What lines in the entries hold the string "values"? List them.
Content starts
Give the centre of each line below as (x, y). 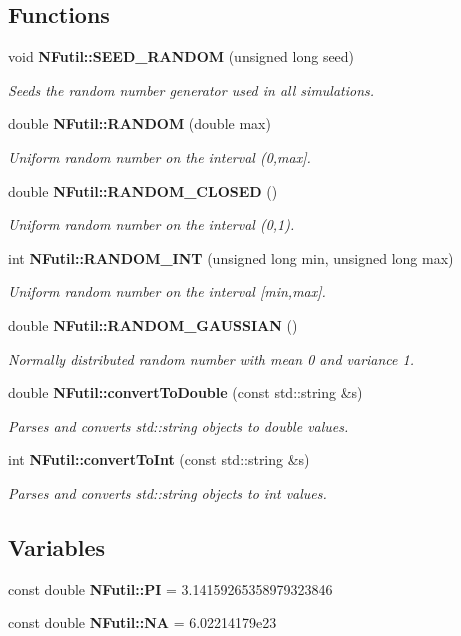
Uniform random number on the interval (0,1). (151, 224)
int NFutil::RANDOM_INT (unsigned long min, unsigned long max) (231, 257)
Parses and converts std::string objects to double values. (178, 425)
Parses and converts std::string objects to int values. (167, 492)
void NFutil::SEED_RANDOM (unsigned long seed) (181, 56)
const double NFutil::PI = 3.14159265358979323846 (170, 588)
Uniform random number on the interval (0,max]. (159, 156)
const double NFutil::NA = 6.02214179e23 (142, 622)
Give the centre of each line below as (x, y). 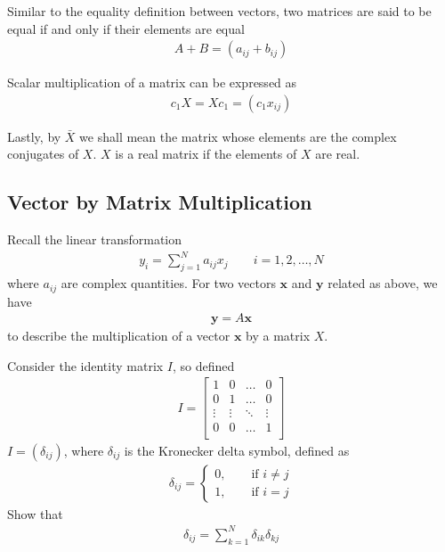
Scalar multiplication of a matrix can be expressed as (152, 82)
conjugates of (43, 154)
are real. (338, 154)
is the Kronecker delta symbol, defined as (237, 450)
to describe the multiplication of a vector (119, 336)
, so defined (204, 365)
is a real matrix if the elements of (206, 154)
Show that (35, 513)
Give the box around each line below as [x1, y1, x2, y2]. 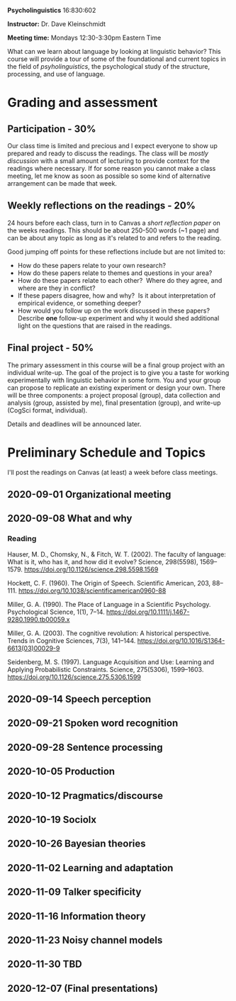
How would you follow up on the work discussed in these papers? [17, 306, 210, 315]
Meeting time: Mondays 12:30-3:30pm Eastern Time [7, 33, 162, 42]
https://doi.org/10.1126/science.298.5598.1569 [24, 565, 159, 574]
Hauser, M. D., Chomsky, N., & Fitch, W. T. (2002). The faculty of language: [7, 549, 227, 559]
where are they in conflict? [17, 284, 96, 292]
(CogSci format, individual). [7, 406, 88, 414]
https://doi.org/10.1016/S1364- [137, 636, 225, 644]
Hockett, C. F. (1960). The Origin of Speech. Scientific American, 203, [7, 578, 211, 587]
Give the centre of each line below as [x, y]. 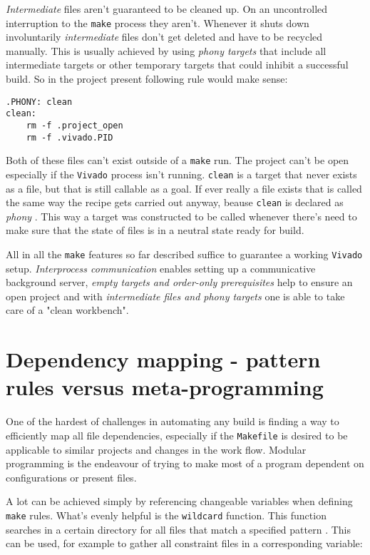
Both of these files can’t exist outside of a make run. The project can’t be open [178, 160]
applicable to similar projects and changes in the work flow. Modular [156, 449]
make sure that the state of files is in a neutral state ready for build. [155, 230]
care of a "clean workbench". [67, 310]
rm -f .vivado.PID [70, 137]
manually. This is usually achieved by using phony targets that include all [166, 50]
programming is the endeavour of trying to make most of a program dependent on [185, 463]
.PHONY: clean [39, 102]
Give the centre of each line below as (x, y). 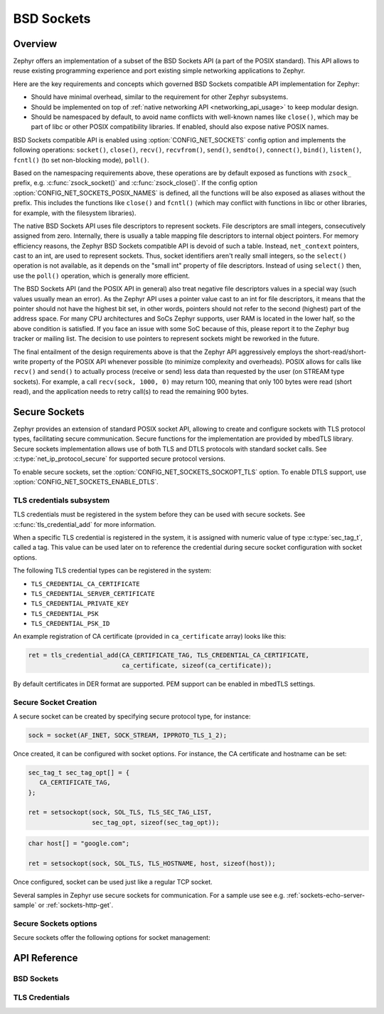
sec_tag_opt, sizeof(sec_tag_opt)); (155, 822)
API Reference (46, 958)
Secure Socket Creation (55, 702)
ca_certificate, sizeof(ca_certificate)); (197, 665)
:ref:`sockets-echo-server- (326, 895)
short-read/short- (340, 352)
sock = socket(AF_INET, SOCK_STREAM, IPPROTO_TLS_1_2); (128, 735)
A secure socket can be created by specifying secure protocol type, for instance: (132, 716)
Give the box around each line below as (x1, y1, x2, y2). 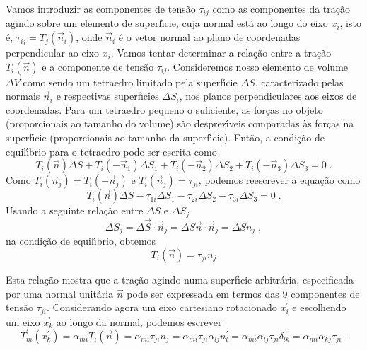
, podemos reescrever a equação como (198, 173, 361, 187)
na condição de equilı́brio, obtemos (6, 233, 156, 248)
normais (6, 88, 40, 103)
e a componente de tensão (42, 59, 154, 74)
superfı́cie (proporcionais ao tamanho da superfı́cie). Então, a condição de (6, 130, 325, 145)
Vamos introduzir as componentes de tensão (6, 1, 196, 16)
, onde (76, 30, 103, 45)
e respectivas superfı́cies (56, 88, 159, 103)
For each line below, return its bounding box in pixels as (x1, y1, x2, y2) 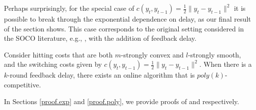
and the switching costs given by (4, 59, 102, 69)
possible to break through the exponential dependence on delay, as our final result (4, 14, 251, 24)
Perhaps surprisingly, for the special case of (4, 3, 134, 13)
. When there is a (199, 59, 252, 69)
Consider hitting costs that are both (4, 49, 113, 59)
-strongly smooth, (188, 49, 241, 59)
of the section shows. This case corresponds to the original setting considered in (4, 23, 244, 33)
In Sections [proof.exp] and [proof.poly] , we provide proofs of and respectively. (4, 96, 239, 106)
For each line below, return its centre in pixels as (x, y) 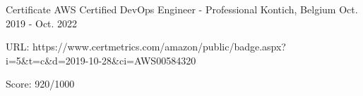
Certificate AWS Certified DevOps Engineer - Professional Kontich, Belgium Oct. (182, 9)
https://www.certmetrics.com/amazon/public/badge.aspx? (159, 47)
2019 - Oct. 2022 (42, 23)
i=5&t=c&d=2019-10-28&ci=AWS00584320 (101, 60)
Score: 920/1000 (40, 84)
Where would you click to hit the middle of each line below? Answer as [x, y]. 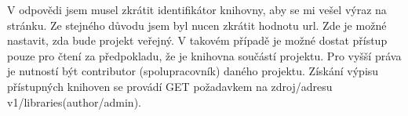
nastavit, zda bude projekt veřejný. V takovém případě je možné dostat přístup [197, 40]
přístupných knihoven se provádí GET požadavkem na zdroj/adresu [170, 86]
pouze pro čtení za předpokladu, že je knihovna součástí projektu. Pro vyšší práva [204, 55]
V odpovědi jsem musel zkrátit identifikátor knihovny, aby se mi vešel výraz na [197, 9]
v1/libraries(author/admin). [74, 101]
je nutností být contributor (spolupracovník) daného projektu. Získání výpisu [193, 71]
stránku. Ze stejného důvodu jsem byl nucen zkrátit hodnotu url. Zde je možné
Content ends
Content starts
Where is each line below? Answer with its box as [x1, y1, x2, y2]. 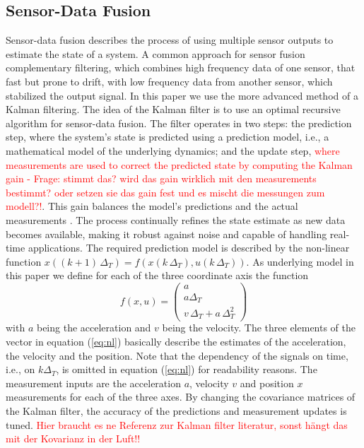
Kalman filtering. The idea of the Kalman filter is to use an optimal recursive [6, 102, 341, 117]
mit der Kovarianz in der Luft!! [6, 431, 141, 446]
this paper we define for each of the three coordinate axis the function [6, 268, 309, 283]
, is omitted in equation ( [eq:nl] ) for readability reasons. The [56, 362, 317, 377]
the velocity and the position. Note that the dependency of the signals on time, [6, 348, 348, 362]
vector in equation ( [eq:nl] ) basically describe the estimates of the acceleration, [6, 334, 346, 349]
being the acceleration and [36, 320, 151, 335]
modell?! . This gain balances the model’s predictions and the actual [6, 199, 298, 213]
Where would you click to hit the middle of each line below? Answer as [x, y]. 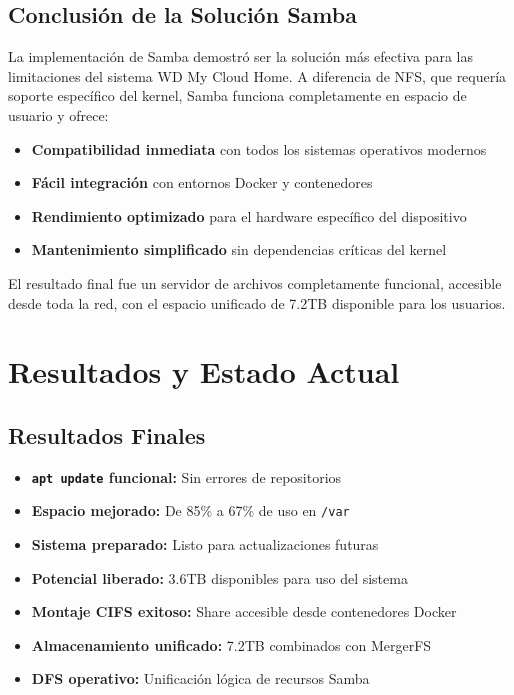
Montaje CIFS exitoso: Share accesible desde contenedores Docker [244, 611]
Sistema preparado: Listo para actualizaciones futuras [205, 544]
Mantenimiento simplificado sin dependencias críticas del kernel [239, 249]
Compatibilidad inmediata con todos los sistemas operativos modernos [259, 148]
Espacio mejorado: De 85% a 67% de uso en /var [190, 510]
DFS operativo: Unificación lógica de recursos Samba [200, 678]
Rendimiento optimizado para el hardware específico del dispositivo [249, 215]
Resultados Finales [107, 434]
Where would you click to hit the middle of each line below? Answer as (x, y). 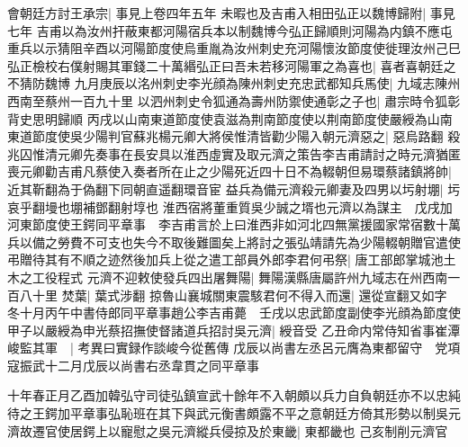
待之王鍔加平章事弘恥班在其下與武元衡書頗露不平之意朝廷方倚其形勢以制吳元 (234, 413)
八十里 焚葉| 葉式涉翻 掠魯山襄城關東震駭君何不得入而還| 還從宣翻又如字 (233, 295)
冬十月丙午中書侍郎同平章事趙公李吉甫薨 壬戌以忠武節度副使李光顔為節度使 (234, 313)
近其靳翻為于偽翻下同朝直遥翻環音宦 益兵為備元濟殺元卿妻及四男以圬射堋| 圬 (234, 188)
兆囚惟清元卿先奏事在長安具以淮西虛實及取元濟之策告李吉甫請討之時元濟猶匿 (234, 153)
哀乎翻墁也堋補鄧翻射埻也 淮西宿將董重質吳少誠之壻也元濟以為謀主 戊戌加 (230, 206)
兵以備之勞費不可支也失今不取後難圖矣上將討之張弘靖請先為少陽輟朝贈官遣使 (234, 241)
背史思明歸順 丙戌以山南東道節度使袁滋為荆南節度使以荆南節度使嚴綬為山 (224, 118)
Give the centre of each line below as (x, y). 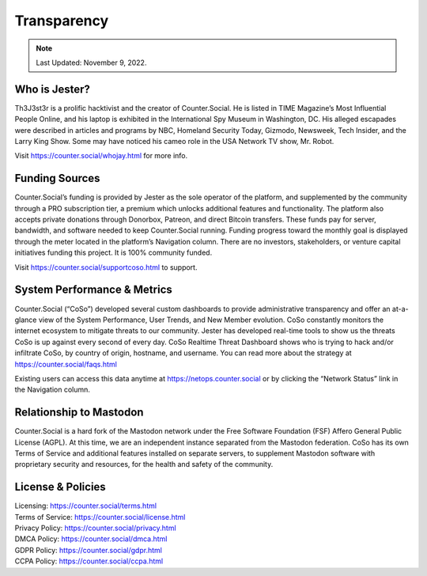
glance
Content ends
Result for this exercise:
Parses and converts std::string objects to double values. (178, 425)
Parses and converts std::string objects to int values. (167, 492)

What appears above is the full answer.